The "configuration as code" point resonates strongly with technically senior participants. If the organization has an internal developer platform or a shared CI template, position shared review tooling configuration as a contribution to that platform — it frames the work in terms the organization already values.
Close the course on an action-oriented note. Each participant should leave with a clear sense of one thing they will do differently next week and one larger initiative they will propose or champion in their organization. The knowledge from this course is most valuable when it creates behavior change, not when it is merely understood.
Timing Guide
Closing Remarks
This course has moved from the design of a review workflow through its criteria, tooling, measurement, human development, conflict resolution, knowledge capture, and organizational scaling.
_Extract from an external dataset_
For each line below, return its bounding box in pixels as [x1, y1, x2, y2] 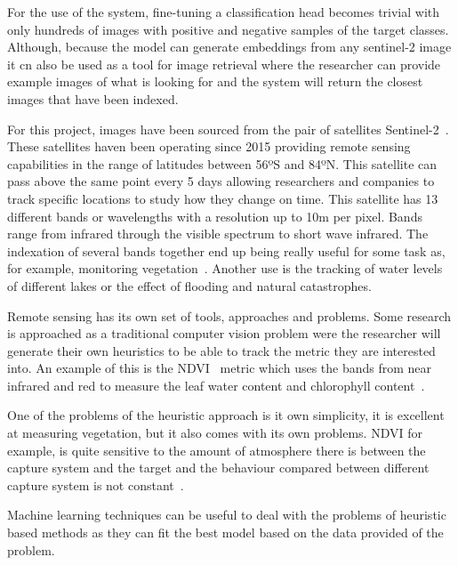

Every topic connects to the central premise: the speed AI enables is only sustainable if the quality practices that surround it scale at the same rate. Teams that invest in review infrastructure now are building the capability to move fast with confidence. Teams that defer that investment are accumulating a risk debt that becomes harder to address with every AI-generated line that ships without rigorous review.
Encourage participants to share this course's frameworks with their teams, contribute to or start a community of practice in their organization, and revisit the knowledge base and metrics practices they design here in six months. The field is moving quickly, and the practices that work today will need to evolve — the habit of deliberate reflection is the most durable thing to take away.